[What the exercise asks]
Print out each entry below in full, exactly as given, excluding pictures.

________

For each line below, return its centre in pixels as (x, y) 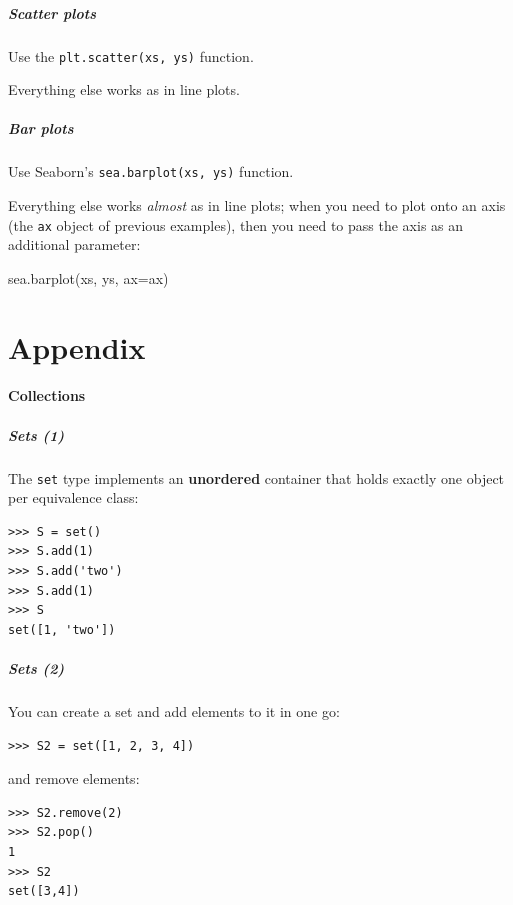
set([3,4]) (44, 891)
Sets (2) (36, 668)
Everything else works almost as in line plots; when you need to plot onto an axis (257, 205)
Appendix (77, 346)
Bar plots (41, 128)
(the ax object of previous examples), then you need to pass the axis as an (236, 224)
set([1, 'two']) (62, 629)
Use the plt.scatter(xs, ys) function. (131, 55)
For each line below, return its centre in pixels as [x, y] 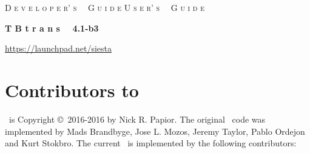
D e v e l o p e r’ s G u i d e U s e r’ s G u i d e [105, 7]
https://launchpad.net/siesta [59, 48]
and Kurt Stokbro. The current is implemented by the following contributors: [151, 143]
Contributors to [72, 90]
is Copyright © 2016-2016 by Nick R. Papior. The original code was [137, 119]
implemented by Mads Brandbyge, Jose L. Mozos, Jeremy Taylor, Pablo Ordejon [155, 131]
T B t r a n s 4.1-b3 [52, 28]
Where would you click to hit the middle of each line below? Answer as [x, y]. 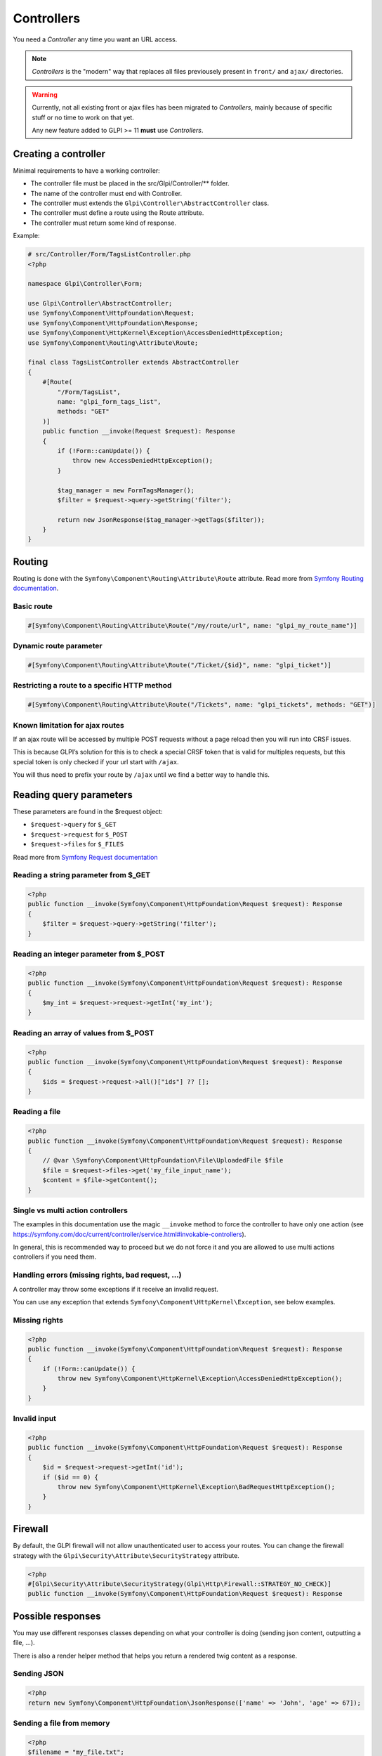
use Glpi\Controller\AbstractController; [100, 303]
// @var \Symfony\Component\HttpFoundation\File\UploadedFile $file [163, 1160]
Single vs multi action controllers [70, 1210]
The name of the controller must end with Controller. [106, 193]
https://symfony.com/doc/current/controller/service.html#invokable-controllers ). [130, 1234]
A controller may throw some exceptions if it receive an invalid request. [116, 1289]
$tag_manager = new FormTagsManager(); [126, 490]
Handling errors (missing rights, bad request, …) [97, 1275]
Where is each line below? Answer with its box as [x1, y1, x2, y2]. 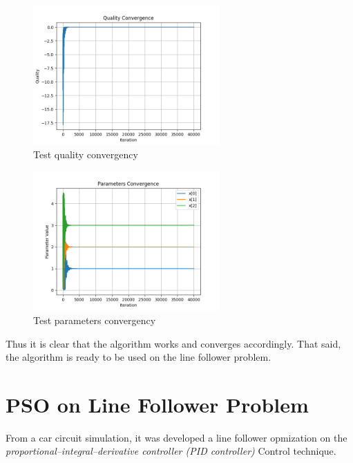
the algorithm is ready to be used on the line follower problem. [6, 350, 271, 364]
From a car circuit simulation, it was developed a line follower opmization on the [6, 430, 347, 444]
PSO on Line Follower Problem [6, 390, 309, 418]
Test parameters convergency [33, 312, 156, 327]
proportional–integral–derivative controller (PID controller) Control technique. [6, 444, 336, 458]
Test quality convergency [33, 147, 138, 162]
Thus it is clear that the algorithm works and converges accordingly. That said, [6, 336, 341, 350]
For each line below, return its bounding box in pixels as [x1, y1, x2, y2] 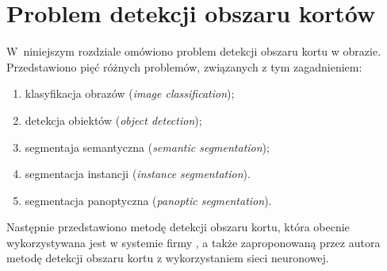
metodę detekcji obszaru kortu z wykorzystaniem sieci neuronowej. [6, 250, 329, 266]
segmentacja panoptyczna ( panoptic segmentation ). [25, 192, 272, 208]
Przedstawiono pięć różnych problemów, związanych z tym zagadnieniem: [6, 58, 362, 75]
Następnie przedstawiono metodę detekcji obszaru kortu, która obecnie [6, 219, 350, 235]
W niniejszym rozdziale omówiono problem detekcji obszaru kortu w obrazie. [6, 43, 381, 60]
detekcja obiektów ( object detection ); [25, 111, 202, 128]
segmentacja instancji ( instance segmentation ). [25, 165, 251, 182]
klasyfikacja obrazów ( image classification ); [25, 85, 235, 102]
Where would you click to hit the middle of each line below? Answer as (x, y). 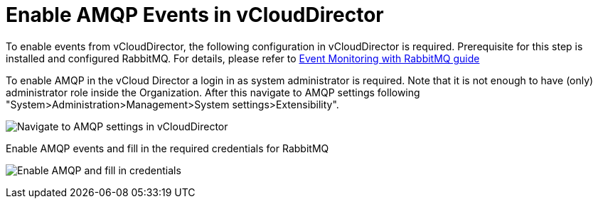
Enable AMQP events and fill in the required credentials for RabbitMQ (167, 148)
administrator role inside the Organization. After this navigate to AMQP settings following (213, 92)
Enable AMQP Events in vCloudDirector (195, 15)
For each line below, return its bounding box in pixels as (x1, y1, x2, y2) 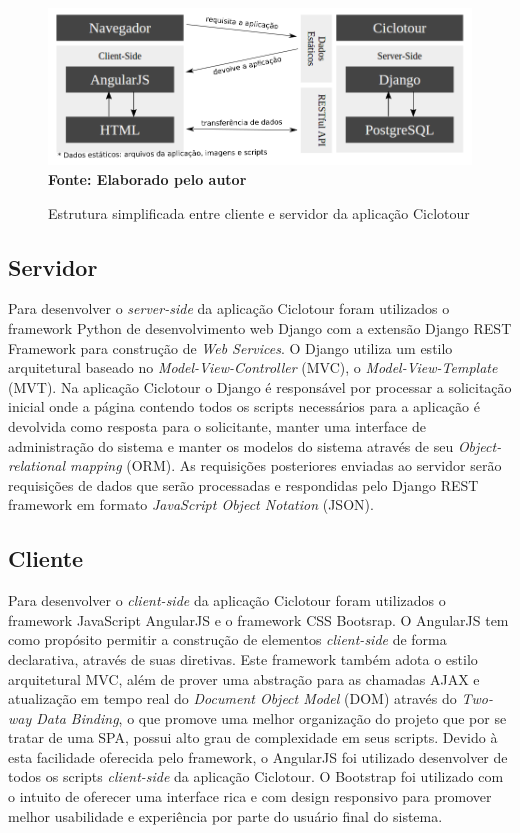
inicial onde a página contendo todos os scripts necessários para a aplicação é (8, 396, 480, 417)
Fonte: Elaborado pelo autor (48, 169, 247, 189)
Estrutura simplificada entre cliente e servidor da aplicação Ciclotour (48, 202, 470, 223)
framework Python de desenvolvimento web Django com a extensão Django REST (8, 317, 512, 338)
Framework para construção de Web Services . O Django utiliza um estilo (8, 337, 453, 358)
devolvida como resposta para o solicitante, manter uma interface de (8, 415, 427, 436)
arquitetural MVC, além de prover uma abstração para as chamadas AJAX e (8, 668, 480, 689)
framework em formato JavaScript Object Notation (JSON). (8, 494, 374, 515)
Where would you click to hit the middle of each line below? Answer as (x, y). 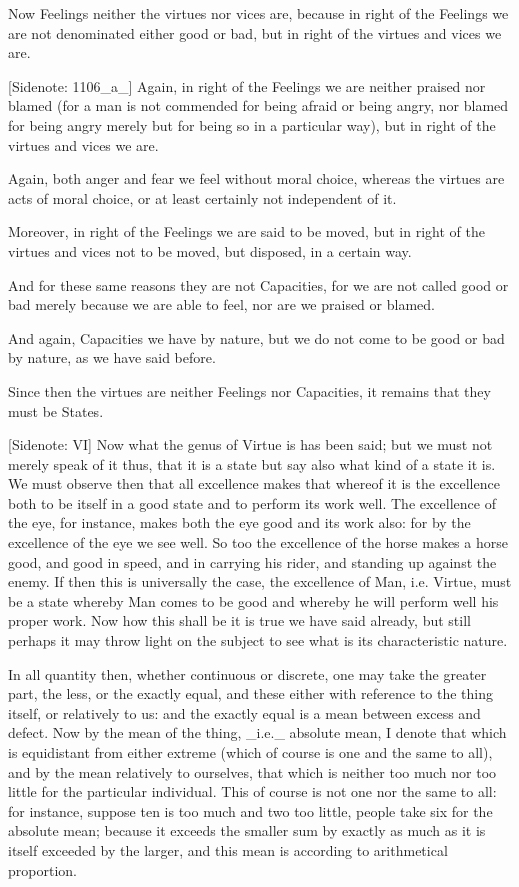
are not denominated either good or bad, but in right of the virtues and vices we (255, 32)
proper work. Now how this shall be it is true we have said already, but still (239, 620)
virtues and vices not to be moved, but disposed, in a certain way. (210, 250)
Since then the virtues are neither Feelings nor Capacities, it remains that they (249, 390)
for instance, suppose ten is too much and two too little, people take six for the (250, 810)
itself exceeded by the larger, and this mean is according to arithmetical (228, 849)
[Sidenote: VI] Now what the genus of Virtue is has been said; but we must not (250, 444)
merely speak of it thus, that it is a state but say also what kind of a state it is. (252, 463)
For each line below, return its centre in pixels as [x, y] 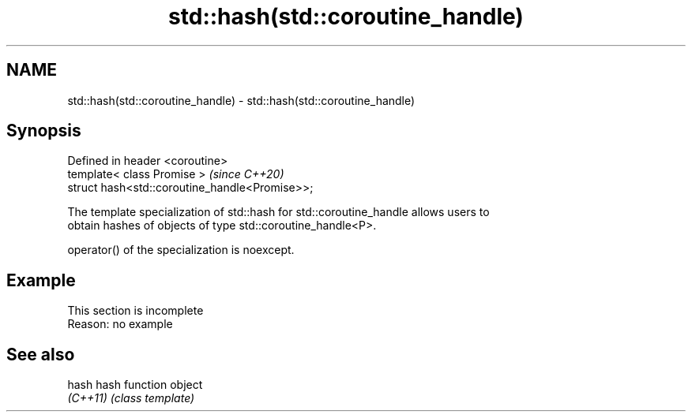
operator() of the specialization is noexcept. [181, 250]
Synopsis [44, 131]
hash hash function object [135, 385]
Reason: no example [120, 324]
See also [41, 354]
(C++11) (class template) [131, 398]
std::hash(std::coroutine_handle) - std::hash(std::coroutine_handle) [241, 100]
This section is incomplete [135, 311]
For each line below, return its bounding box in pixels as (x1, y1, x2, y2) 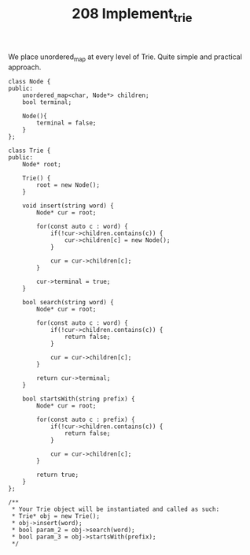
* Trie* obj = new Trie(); (11, 512, 101, 520)
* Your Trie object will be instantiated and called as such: (11, 505, 220, 513)
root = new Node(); (36, 181, 101, 189)
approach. (8, 62, 42, 72)
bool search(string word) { (22, 298, 114, 306)
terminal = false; (36, 119, 97, 127)
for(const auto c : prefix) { (36, 415, 135, 423)
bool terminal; (22, 98, 72, 106)
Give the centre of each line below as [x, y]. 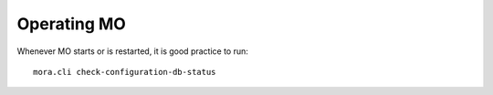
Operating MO [72, 24]
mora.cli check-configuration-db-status [125, 72]
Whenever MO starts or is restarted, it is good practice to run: [132, 51]
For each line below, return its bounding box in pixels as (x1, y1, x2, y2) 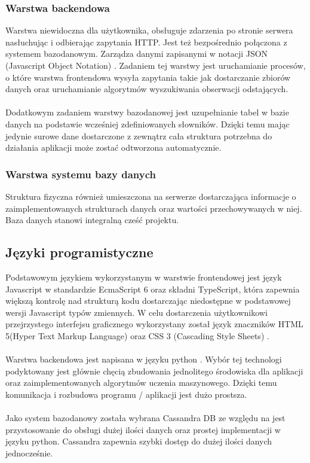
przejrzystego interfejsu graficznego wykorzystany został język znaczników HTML (5, 318, 303, 330)
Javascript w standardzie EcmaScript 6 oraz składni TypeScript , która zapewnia (5, 282, 300, 295)
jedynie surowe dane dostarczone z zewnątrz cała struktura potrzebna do (5, 129, 272, 142)
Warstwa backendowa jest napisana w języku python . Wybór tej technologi (5, 353, 282, 365)
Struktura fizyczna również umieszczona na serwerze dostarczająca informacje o (5, 190, 296, 202)
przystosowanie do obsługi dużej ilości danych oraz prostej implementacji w (5, 423, 281, 435)
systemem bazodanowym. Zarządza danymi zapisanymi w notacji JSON (5, 47, 268, 60)
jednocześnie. (5, 446, 53, 459)
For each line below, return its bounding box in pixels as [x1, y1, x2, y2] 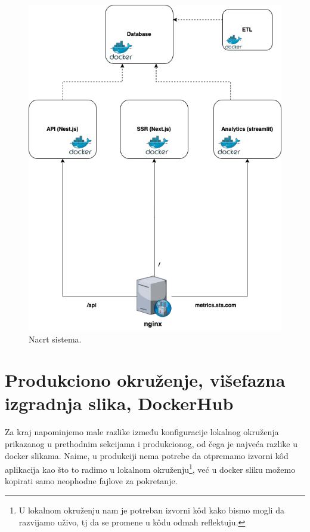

________

[Completed task]
For each line below, return its centre in pixels as (x, y) 
set([3,4]) (44, 891)
Sets (2) (36, 668)
Everything else works almost as in line plots; when you need to plot onto an axis (257, 205)
Appendix (77, 346)
Bar plots (41, 128)
(the ax object of previous examples), then you need to pass the axis as an (236, 224)
set([1, 'two']) (62, 629)
Use the plt.scatter(xs, ys) function. (131, 55)
For each line below, return its centre in pixels as [x, y] 
D e v e l o p e r’ s G u i d e U s e r’ s G u i d e [105, 7]
https://launchpad.net/siesta [59, 48]
and Kurt Stokbro. The current is implemented by the following contributors: [151, 143]
Contributors to [72, 90]
is Copyright © 2016-2016 by Nick R. Papior. The original code was [137, 119]
implemented by Mads Brandbyge, Jose L. Mozos, Jeremy Taylor, Pablo Ordejon [155, 131]
T B t r a n s 4.1-b3 [52, 28]
Where would you click to hit the middle of each line below? Answer as [x, y]. 
use Glpi\Controller\AbstractController; [100, 303]
// @var \Symfony\Component\HttpFoundation\File\UploadedFile $file [163, 1160]
Single vs multi action controllers [70, 1210]
The name of the controller must end with Controller. [106, 193]
https://symfony.com/doc/current/controller/service.html#invokable-controllers ). [130, 1234]
A controller may throw some exceptions if it receive an invalid request. [116, 1289]
$tag_manager = new FormTagsManager(); [126, 490]
Handling errors (missing rights, bad request, …) [97, 1275]
Where is each line below? Answer with its box as [x1, y1, x2, y2]. 
the algorithm is ready to be used on the line follower problem. [6, 350, 271, 364]
From a car circuit simulation, it was developed a line follower opmization on the [6, 430, 347, 444]
PSO on Line Follower Problem [6, 390, 309, 418]
Test parameters convergency [33, 312, 156, 327]
proportional–integral–derivative controller (PID controller) Control technique. [6, 444, 336, 458]
Test quality convergency [33, 147, 138, 162]
Thus it is clear that the algorithm works and converges accordingly. That said, [6, 336, 341, 350]
For each line below, return its bounding box in pixels as [x1, y1, x2, y2] 
metodę detekcji obszaru kortu z wykorzystaniem sieci neuronowej. [6, 250, 329, 266]
segmentacja panoptyczna ( panoptic segmentation ). [25, 192, 272, 208]
Przedstawiono pięć różnych problemów, związanych z tym zagadnieniem: [6, 58, 362, 75]
Następnie przedstawiono metodę detekcji obszaru kortu, która obecnie [6, 219, 350, 235]
W niniejszym rozdziale omówiono problem detekcji obszaru kortu w obrazie. [6, 43, 381, 60]
detekcja obiektów ( object detection ); [25, 111, 202, 128]
segmentacja instancji ( instance segmentation ). [25, 165, 251, 182]
klasyfikacja obrazów ( image classification ); [25, 85, 235, 102]
Where would you click to hit the middle of each line below? Answer as (x, y). 
Enable AMQP events and fill in the required credentials for RabbitMQ (167, 148)
administrator role inside the Organization. After this navigate to AMQP settings following (213, 92)
Enable AMQP Events in vCloudDirector (195, 15)
For each line below, return its bounding box in pixels as (x1, y1, x2, y2) 
inicial onde a página contendo todos os scripts necessários para a aplicação é (8, 396, 480, 417)
Fonte: Elaborado pelo autor (48, 169, 247, 189)
Estrutura simplificada entre cliente e servidor da aplicação Ciclotour (48, 202, 470, 223)
framework Python de desenvolvimento web Django com a extensão Django REST (8, 317, 512, 338)
Framework para construção de Web Services . O Django utiliza um estilo (8, 337, 453, 358)
devolvida como resposta para o solicitante, manter uma interface de (8, 415, 427, 436)
arquitetural MVC, além de prover uma abstração para as chamadas AJAX e (8, 668, 480, 689)
framework em formato JavaScript Object Notation (JSON). (8, 494, 374, 515)
Where would you click to hit the middle of each line below? Answer as (x, y). 
are not denominated either good or bad, but in right of the virtues and vices we (255, 32)
proper work. Now how this shall be it is true we have said already, but still (239, 620)
virtues and vices not to be moved, but disposed, in a certain way. (210, 250)
Since then the virtues are neither Feelings nor Capacities, it remains that they (249, 390)
for instance, suppose ten is too much and two too little, people take six for the (250, 810)
itself exceeded by the larger, and this mean is according to arithmetical (228, 849)
[Sidenote: VI] Now what the genus of Virtue is has been said; but we must not (250, 444)
merely speak of it thus, that it is a state but say also what kind of a state it is. (252, 463)
For each line below, return its centre in pixels as [x, y] 
operator() of the specialization is noexcept. [181, 250]
Synopsis [44, 131]
hash hash function object [135, 385]
Reason: no example [120, 324]
See also [41, 354]
(C++11) (class template) [131, 398]
std::hash(std::coroutine_handle) - std::hash(std::coroutine_handle) [241, 100]
This section is incomplete [135, 311]
For each line below, return its bounding box in pixels as (x1, y1, x2, y2) 
* Trie* obj = new Trie(); (11, 512, 101, 520)
* Your Trie object will be instantiated and called as such: (11, 505, 220, 513)
root = new Node(); (36, 181, 101, 189)
approach. (8, 62, 42, 72)
bool search(string word) { (22, 298, 114, 306)
terminal = false; (36, 119, 97, 127)
for(const auto c : prefix) { (36, 415, 135, 423)
bool terminal; (22, 98, 72, 106)
Give the centre of each line below as [x, y]. 
Operating MO [72, 24]
mora.cli check-configuration-db-status [125, 72]
Whenever MO starts or is restarted, it is good practice to run: [132, 51]
For each line below, return its bounding box in pixels as (x1, y1, x2, y2) 
przejrzystego interfejsu graficznego wykorzystany został język znaczników HTML (5, 318, 303, 330)
Javascript w standardzie EcmaScript 6 oraz składni TypeScript , która zapewnia (5, 282, 300, 295)
jedynie surowe dane dostarczone z zewnątrz cała struktura potrzebna do (5, 129, 272, 142)
Warstwa backendowa jest napisana w języku python . Wybór tej technologi (5, 353, 282, 365)
Struktura fizyczna również umieszczona na serwerze dostarczająca informacje o (5, 190, 296, 202)
przystosowanie do obsługi dużej ilości danych oraz prostej implementacji w (5, 423, 281, 435)
systemem bazodanowym. Zarządza danymi zapisanymi w notacji JSON (5, 47, 268, 60)
jednocześnie. (5, 446, 53, 459)
For each line below, return its bounding box in pixels as [x1, y1, x2, y2] 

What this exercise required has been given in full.